To evaluate the overall quality of the evidence base for each conclusion, we computed the median quality score of the studies contributing to that conclusion. We used the median because it is the appropriate measure of central tendency to represent the “typical” quality score, and is less sensitive to outliers than the mean. An evidence base with a median score higher than 8.4 was considered to be of high quality; an evidence base with a median score 8.4 or less but greater than 6.7 was considered to be of moderate quality; an evidence base with a median score 6.7 or less but greater than 5.0 was considered to be of low quality; and an evidence base with a median score less than 5.0 was considered to be of insufficient quality. The quality rating was considered to be the “baseline” grade of strength of evidence.

Step 3. Is the evidence base large enough to be informative?

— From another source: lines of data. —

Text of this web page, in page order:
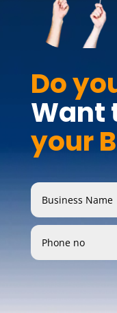
Do
Want
your
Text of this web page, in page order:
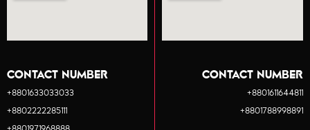
CONTACT NUMBER
+8801633033033
+8802222285111
CONTACT NUMBER
+8801611644811
+8801788998891
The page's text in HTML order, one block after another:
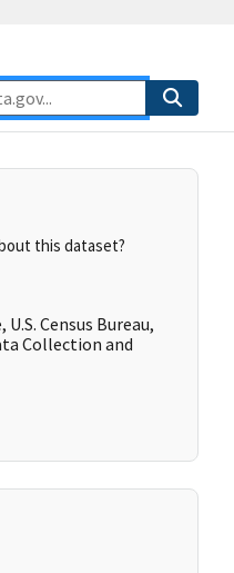
this dataset?
Census Bureau,
Collection and
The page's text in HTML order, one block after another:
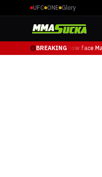
UFC ONE Glory
BREAKING
Arman Tsarukyan will now face
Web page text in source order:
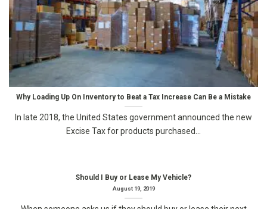
Why Loading Up On Inventory to Beat a Tax Increase Can Be a Mistake
In late 2018, the United States government announced the new
Excise Tax for products purchased...
Should I Buy or Lease My Vehicle?
August 19, 2019
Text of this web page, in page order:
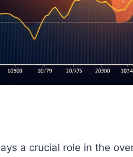
a crucial role in the
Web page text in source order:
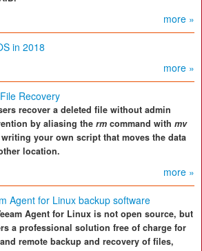
more »
in 2018
more »
Recovery
recover a deleted file without admin
by aliasing the rm command with mv
your own script that moves the data
location.
more »
Agent for Linux backup software
Agent for Linux is not open source, but
a professional solution free of charge for
remote backup and recovery of files,
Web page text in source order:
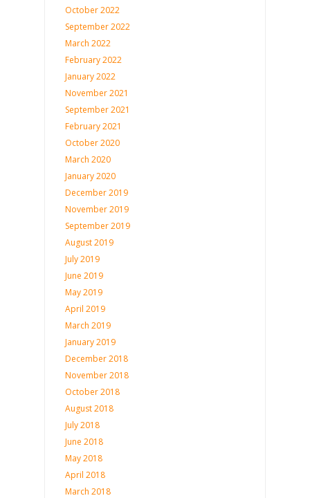
October 2022
September 2022
March 2022
February 2022
January 2022
November 2021
September 2021
February 2021
October 2020
March 2020
January 2020
December 2019
November 2019
September 2019
August 2019
July 2019
June 2019
May 2019
April 2019
March 2019
January 2019
December 2018
November 2018
October 2018
August 2018
July 2018
June 2018
May 2018
April 2018
March 2018
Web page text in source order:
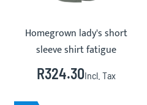
Homegrown lady's short
sleeve shirt fatigue
R324.30Incl. Tax
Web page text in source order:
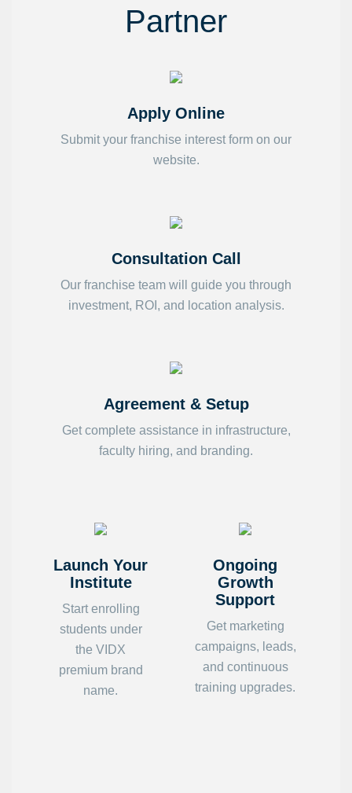
Partner
Apply Online
Submit your franchise interest form on our
website.
Consultation Call
Our franchise team will guide you through
investment, ROI, and location analysis.
Agreement & Setup
Get complete assistance in infrastructure,
faculty hiring, and branding.
Launch Your
Institute
Start enrolling
students under
the VIDX
premium brand
name.
Ongoing
Growth
Support
Get marketing
campaigns, leads,
and continuous
training upgrades.
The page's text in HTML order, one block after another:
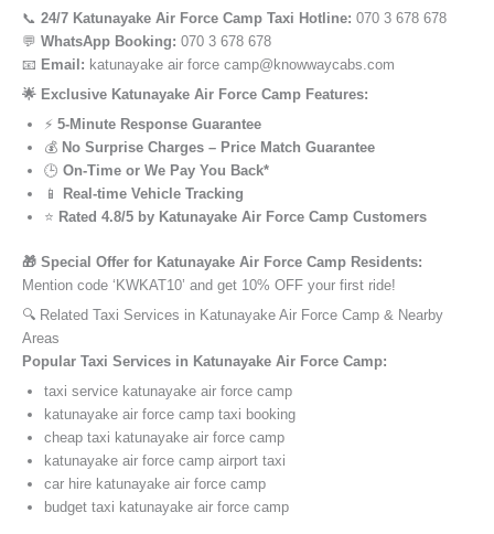
📞 24/7 Katunayake Air Force Camp Taxi Hotline: 070 3 678 678
💬 WhatsApp Booking: 070 3 678 678
📧 Email: katunayake air force camp@knowwaycabs.com
🌟 Exclusive Katunayake Air Force Camp Features:
⚡ 5-Minute Response Guarantee
💰 No Surprise Charges – Price Match Guarantee
🕒 On-Time or We Pay You Back*
📱
Real-time Vehicle Tracking
⭐ Rated 4.8/5 by Katunayake Air Force Camp Customers
🎁 Special Offer for Katunayake Air Force Camp Residents:
Mention code ‘KWKAT10’ and get 10% OFF your first ride!
🔍 Related Taxi Services in Katunayake Air Force Camp & Nearby
Areas
Popular Taxi Services in Katunayake Air Force Camp:
taxi service katunayake air force camp
katunayake air force camp taxi booking
cheap taxi katunayake air force camp
katunayake air force camp airport taxi
car hire katunayake air force camp
budget taxi katunayake air force camp
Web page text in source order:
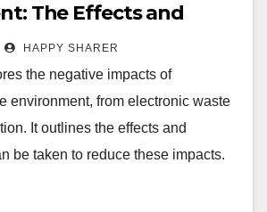
The Effects and
Change
HAPPY SHARER
the negative impacts of
environment, from electronic waste
It outlines the effects and
be taken to reduce these impacts.
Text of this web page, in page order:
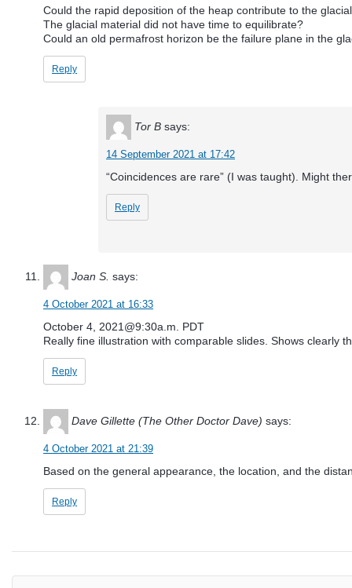
Could the rapid deposition of the heap contribute to the
The glacial material did not have time to equilibrate?
Could an old permafrost horizon be the failure plane in the
Reply
Tor B says:
14 September 2021 at 17:42
“Coincidences are rare” (I was taught). Might
Reply
Joan S. says:
4 October 2021 at 16:33
October 4, 2021@9:30a.m. PDT
Really fine illustration with comparable slides. Shows clearly
Reply
Dave Gillette (The Other Doctor Dave) says:
4 October 2021 at 21:39
Based on the general appearance, the location, and the
Reply
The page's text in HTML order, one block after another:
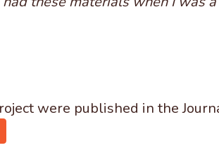
were published in the
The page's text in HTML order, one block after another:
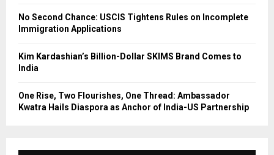
No Second Chance: USCIS Tightens Rules on Incomplete
Immigration Applications
Kim Kardashian’s Billion-Dollar SKIMS Brand Comes to
India
One Rise, Two Flourishes, One Thread: Ambassador
Kwatra Hails Diaspora as Anchor of India-US Partnership
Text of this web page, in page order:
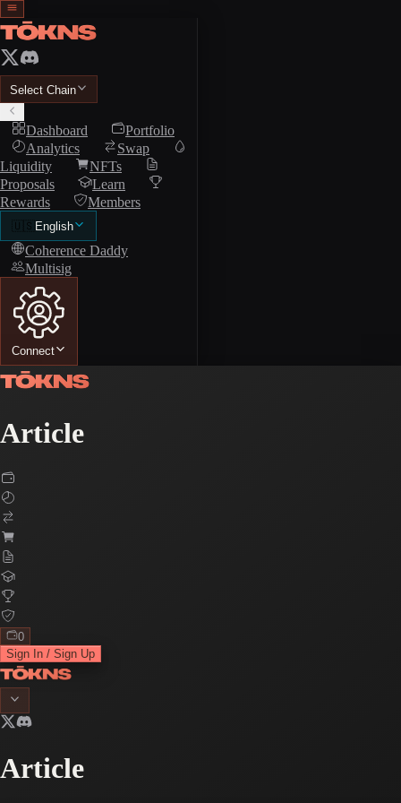
Select Chain
Dashboard
Portfolio
Analytics
Swap
Liquidity
NFTs
Proposals
Learn
Rewards
Members
🇺🇸 English
Coherence Daddy
Multisig
Connect
Article
0
Sign In / Sign Up
Article
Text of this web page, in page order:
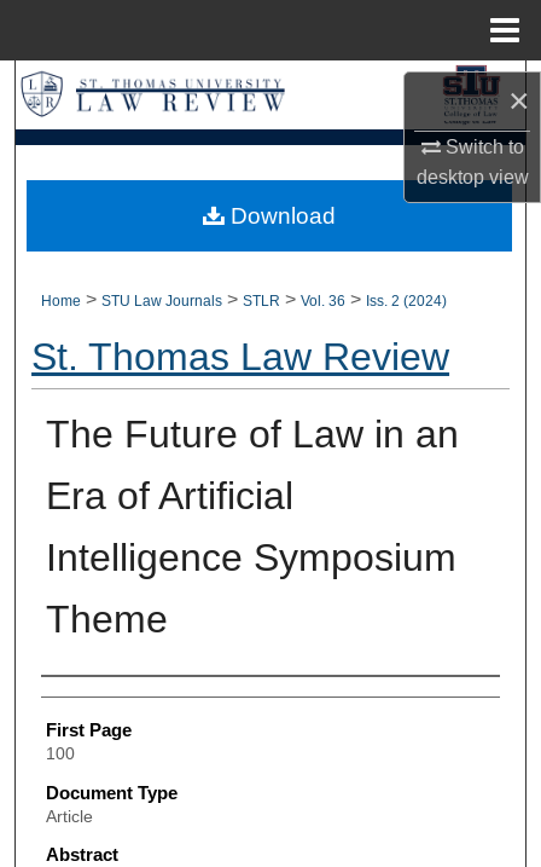
×
Switch to
desktopview
Search
Browse Collections
My Account
Home > STU Law Journals > STLR > Vol. 36 > Iss. 2 (2024)
St. Thomas Law Review
The Future of Law in an
Era of Artificial
Intelligence Symposium
Theme
Authors
First Page
100
Document Type
Article
Abstract
Download
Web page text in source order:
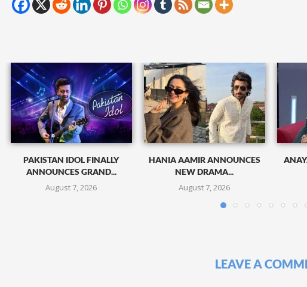
PAKISTAN IDOL FINALLY
ANNOUNCES GRAND...
August 7, 2026
HANIA AAMIR ANNOUNCES
NEW DRAMA...
August 7, 2026
LEAVE A
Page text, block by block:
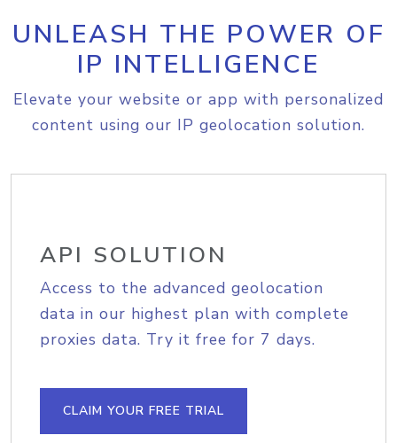
UNLEASH THE POWER OF
IP INTELLIGENCE
Elevate your website or app with personalized
content using our IP geolocation solution.
API SOLUTION
Access to the advanced geolocation
data in our highest plan with complete
proxies data. Try it free for 7 days.
CLAIM YOUR FREE TRIAL
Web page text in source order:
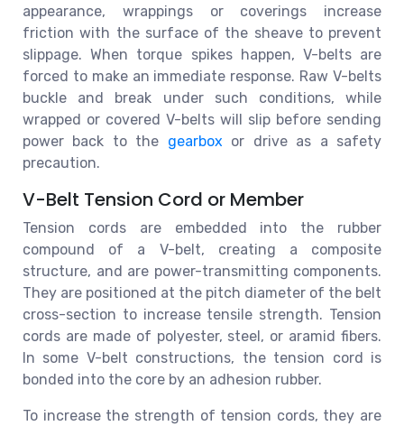
appearance, wrappings or coverings increase
friction with the surface of the sheave to prevent
slippage. When torque spikes happen, V-belts are
forced to make an immediate response. Raw V-belts
buckle and break under such conditions, while
wrapped or covered V-belts will slip before sending
power back to the gearbox or drive as a safety
precaution.
V-Belt Tension Cord or Member
Tension cords are embedded into the rubber
compound of a V-belt, creating a composite
structure, and are power-transmitting components.
They are positioned at the pitch diameter of the belt
cross-section to increase tensile strength. Tension
cords are made of polyester, steel, or aramid fibers.
In some V-belt constructions, the tension cord is
bonded into the core by an adhesion rubber.
To increase the strength of tension cords, they are
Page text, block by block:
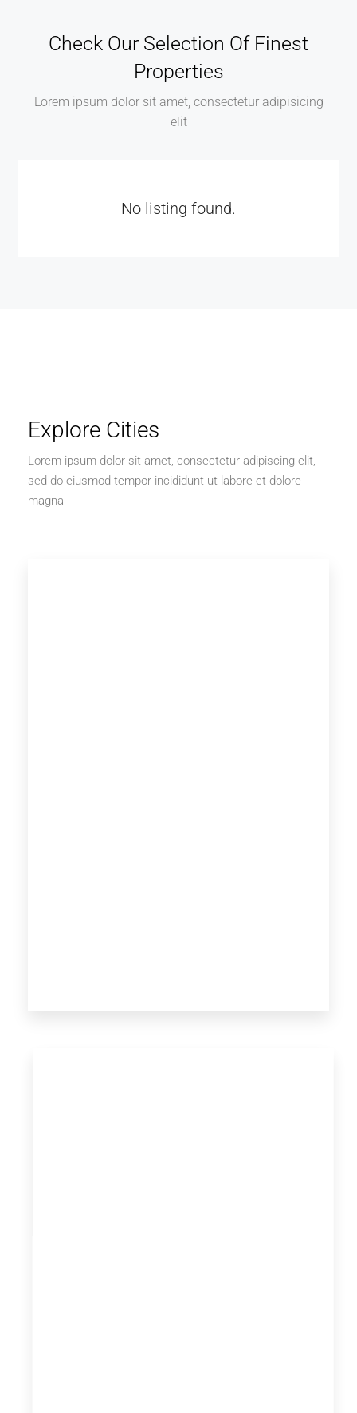
Check Our Selection Of Finest
Properties
Lorem ipsum dolor sit amet, consectetur adipisicing
elit
No listing found.
Explore Cities
Lorem ipsum dolor sit amet, consectetur adipiscing elit,
sed do eiusmod tempor incididunt ut labore et dolore
magna
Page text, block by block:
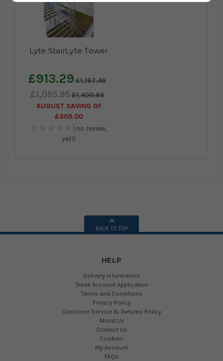
Lyte StairLyte Tower
£913.29 £1,167.46
£1,095.95 £1,400.95
AUGUST SAVING OF
£305.00
(no review,
yet!)
BACK TO TOP
HELP
Delivery Information
Trade Account Application
Terms and Conditions
Privacy Policy
Customer Service & Returns Policy
About Us
Contact Us
Cookies
My Account
FAQs
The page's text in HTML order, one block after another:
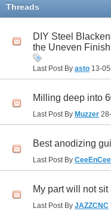
Threads
DIY Steel
the Uneven
Last Post By asto 13-
Milling deep into
Last Post By Muzzer
Best anodizing
Last Post By CeeEnCee
My part will not
Last Post By JAZZCNC
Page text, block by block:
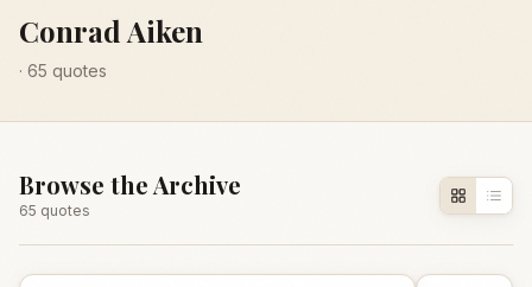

For this Step, we first count the number of included studies. If there are fewer than three studies, the evidence grade is automatically set to Insufficient. Next, we determined whether the precision of the evidence base was sufficient to permit a conclusion. Precision is to a large degree dependent on the size of the evidence base-in general, as the evidence base increases in size the confidence interval around the summary effect becomes tighter due to the increase in statistical power. If the effect is statistically or clinically significant we conclude the data are informative. For diagnostic test evaluations, we consider the precision of the primary measures of diagnostic test accuracy, sensitivity and specificity. If the confidence interval bounds are within 20% of the point estimate for these measures we conclude the data are informative. Other measures of diagnostic test accuracy, such as likelihood ratios and predictive values, are calculated from the same analysis and data used to calculate sensitivity and specificity and therefore are not rated separately. If the data are not sufficiently precise, we down-grade the evidence rating by one level, for example, a rating of High from Step 2 would be down-graded to Moderate.

Step 4. Are data consistent?

Consistency refers to the extent to which the study findings are similar. Quantitative consistency can be tested with the Higgins and Thompson’s I2 statistic. For this report, we considered an evidence base to be quantitatively consistent when I2<50%. The evidence base is considered to be qualitatively consistent when the studies all report the same qualitative conclusion. If the data are not sufficiently consistent, we down-grade the evidence rating by one level, for example, a rating of High from Steps 2 and 4 would be down-graded to Moderate.

Step 5. Are data robust?

In this step we determine whether the data are robust to minor alterations of the data. What types of robustness tests should be performed may vary. For example, if some data were imputed, the analysis should be re-done using reasonable variations in the value(s) of the imputed data. Other robustness tests may include removing one study at a time from the analysis, or performing cumulative meta-analyses. We considered findings to not be robust only if a robustness analysis significantly altered the conclusion (e.g., a statistically significant finding becomes non-significant as studies are added to the evidence base, or the point estimate changed by more 20% after removal of any single study from the analysis). If the data are not sufficiently robust, we down-grade the evidence rating by one level, for example, a rating of High from Steps 2, 4, and 5 would be down-graded to Moderate.

In addition to the conclusions about diagnostic accuracy, we also rated the strength of evidence for one conclusion about a patient-oriented outcome, surgeries avoided. The method of rating patient-oriented outcomes is similar to, but not identical to, the method of rating the conclusions about diagnostic accuracy. In addition to the four important domains used for rating conclusions about diagnostic accuracy we also considered the domain Strength of Association (magnitude of the size of the effect). If the size of the effect was determined to be very small, we down-graded the rating of the strength of evidence by one level; and if the size of effect was determined to be very large we up-graded the strength of evidence by one level.